The U.S. labor force continued to grow in October after it had grown in September: according to the recent U.S. employment report, which was published today, November 4th by the Bureau of Labor Statistics the number of non-farm employees inclined by 80,000. The increase in employment was mainly in the private sector, while government continued to trend down. The main sectors that inclined during October were in business services, leisure and hospitality, health care and mining.
Due to the growth in employment the rate of U.S. unemployment was little changed and slipped by 0.1 percent point from 9.1% to 9.0% (as seen in the chart below). The rate of unemployment remained around the 9.0 and 9.2 range since April 2011.
Furthermore, the number of unemployed persons (13.9 million) slightly slipped in October.
As I have calculated in the past post, the average number of jobs needed to be created on a monthly scale to ward off the increase in rate of unemployment due to growth of the U.S. civilian labor force is at least 107,000 (see green line in the first chart above). This means that the increase in employment during October almost reaches this figure of containing the current employment with respect to the labor force natural growth.
Following this news currently, the Euro to US dollar exchange rate is traded down along with the AUD/USD, while crude oil prices and gold price are falling. This might have more to do with the news from Europe and the speculation revolving the future role of Greece in the European Union.

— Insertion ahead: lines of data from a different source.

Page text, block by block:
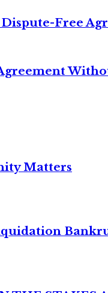
Free
Matters
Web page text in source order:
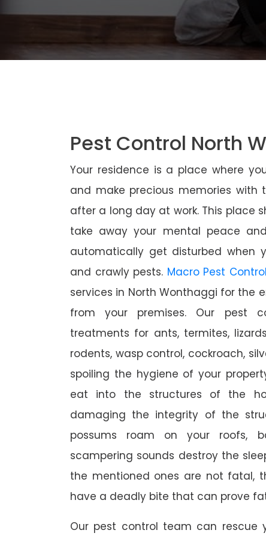
Pest Control North
Your residence is a place where
and make precious memories with
after a long day at work. This place
take away your mental peace
automatically get disturbed when
and crawly pests. Macro Pest Control
services in North Wonthaggi for the
from your premises. Our pest
treatments for ants, termites,
rodents, wasp control, cockroach,
spoiling the hygiene of your
eat into the structures of the
damaging the integrity of the
possums roam on your roofs,
scampering sounds destroy the
the mentioned ones are not fatal,
have a deadly bite that can prove
Our pest control team can rescue
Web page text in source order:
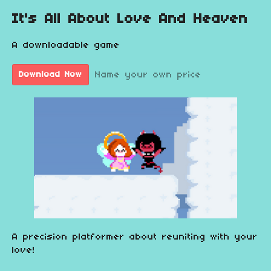
It's All About Love And Heaven
A downloadable game
Download Now Name your own price
A precision platformer about reuniting with your
love!
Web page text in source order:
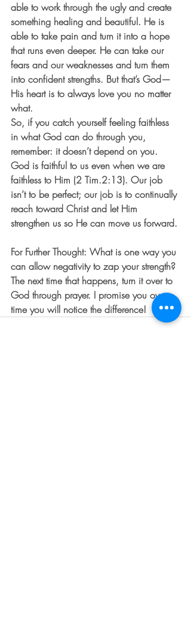
able to work through the ugly and create
something healing and beautiful. He is
able to take pain and turn it into a hope
that runs even deeper. He can take our
fears and our weaknesses and turn them
into confident strengths. But that’s God—
His heart is to always love you no matter
what.
So, if you catch yourself feeling faithless
in what God can do through you,
remember: it doesn’t depend on you.
God is faithful to us even when we are
faithless to Him (2 Tim.2:13). Our job
isn’t to be perfect; our job is to continually
reach toward Christ and let Him
strengthen us so He can move us forward.
For Further Thought: What is one way you
can allow negativity to zap your strength?
The next time that happens, turn it over to
God through prayer. I promise you over
time you will notice the difference!
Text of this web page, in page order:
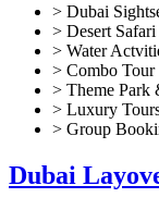
> Dubai
> Desert
> Water
> Combo Tour
> Theme Park
> Luxury
> Group
Dubai
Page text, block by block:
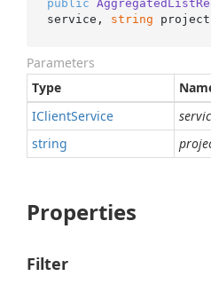
public
service, string project
Parameters
Type
IClientService
string
Properties
Filter
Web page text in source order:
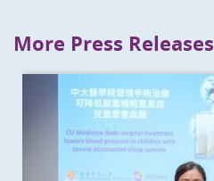
More Press Releases
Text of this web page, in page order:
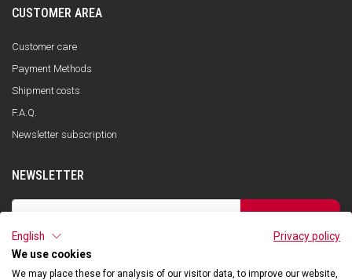
CUSTOMER AREA
Customer care
Payment Methods
Shipment costs
F.A.Q.
Newsletter subscription
NEWSLETTER
I have read the privacy policy and consent to the storage of my data, in
accordance with the European Data Protection Regulation No. 679/2016
English
Privacy policy
We use cookies
We may place these for analysis of our visitor data, to improve our website,
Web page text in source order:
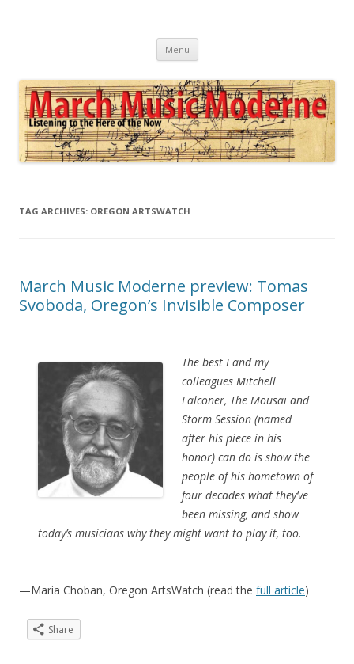
Menu Skip
content
TAG ARCHIVES: OREGON ARTSWATCH
March Music Moderne preview: Tomas
Svoboda, Oregon’s Invisible Composer
The best I and my
colleagues Mitchell
Falconer, The Mousai and
Storm Session (named
after his piece in his
honor) can do is show the
people of his hometown of
four decades what they’ve
been missing, and show
today’s musicians why they might want to play it, too.
—Maria Choban, Oregon ArtsWatch (read the full article)
Share
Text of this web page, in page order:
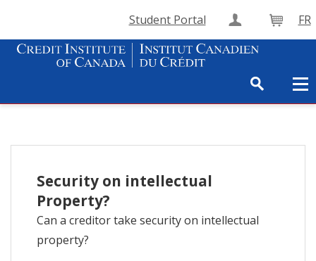
Student Portal Create Cart
FR
Security on intellectual
Property?
Can a creditor take security on intellectual
property?
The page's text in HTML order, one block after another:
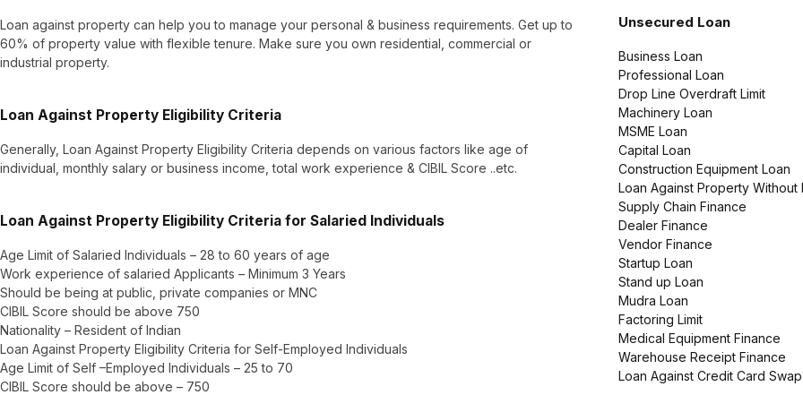
Loan against property can help you to manage your personal & business requirements. Get up to
60% of property value with flexible tenure. Make sure you own residential, commercial or
industrial property.
Loan Against Property Eligibility Criteria
Generally, Loan Against Property Eligibility Criteria depends on various factors like age of
individual, monthly salary or business income, total work experience & CIBIL Score ..etc.
Loan Against Property Eligibility Criteria for Salaried Individuals
Age Limit of Salaried Individuals – 28 to 60 years of age
Work experience of salaried Applicants – Minimum 3 Years
Should be being at public, private companies or MNC
CIBIL Score should be above 750
Nationality – Resident of Indian
Loan Against Property Eligibility Criteria for Self-Employed Individuals
Age Limit of Self –Employed Individuals – 25 to 70
CIBIL Score should be above – 750
Unsecured Loan
Business Loan
Professional Loan
Drop Line Overdraft Limit
Machinery Loan
MSME Loan
Capital Loan
Construction Equipment Loan
Loan Against Property Without
Supply Chain Finance
Dealer Finance
Vendor Finance
Startup Loan
Stand up Loan
Mudra Loan
Factoring Limit
Medical Equipment Finance
Warehouse Receipt Finance
Loan Against Credit Card Swap
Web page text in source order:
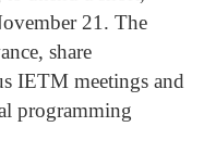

Now let’s breakdown how this news could affect the commodities markets, including gold and crude oil:
Gold Market
As analyzed in the recent gold price daily forecast, historically, as the non-farm payrolls incline gold price tend to decrease; this correlation was mostly due to the effect this news had on the US dollar; the news of the changes in the U.S. labor force during October could consequently reverse the recent rally of gold price.
The table below shows the correlation between the news of the U.S. labor report and the daily changes in gold and silver prices (the complete analysis can be found in the gold and silver prices daily outlook for November 4th).
Crude Oil Market
This report shows the U.S. economy slightly grew from its labor force point of view and provides some light optimism; this might reflect that the U.S. economy isn’t entering a deep recession as some have speculated in the past, but also isn’t out of the woods just yet; therefore this news may also reflect an expected growth in U.S. demand for crude oil, and consequently may drive crude oil prices up.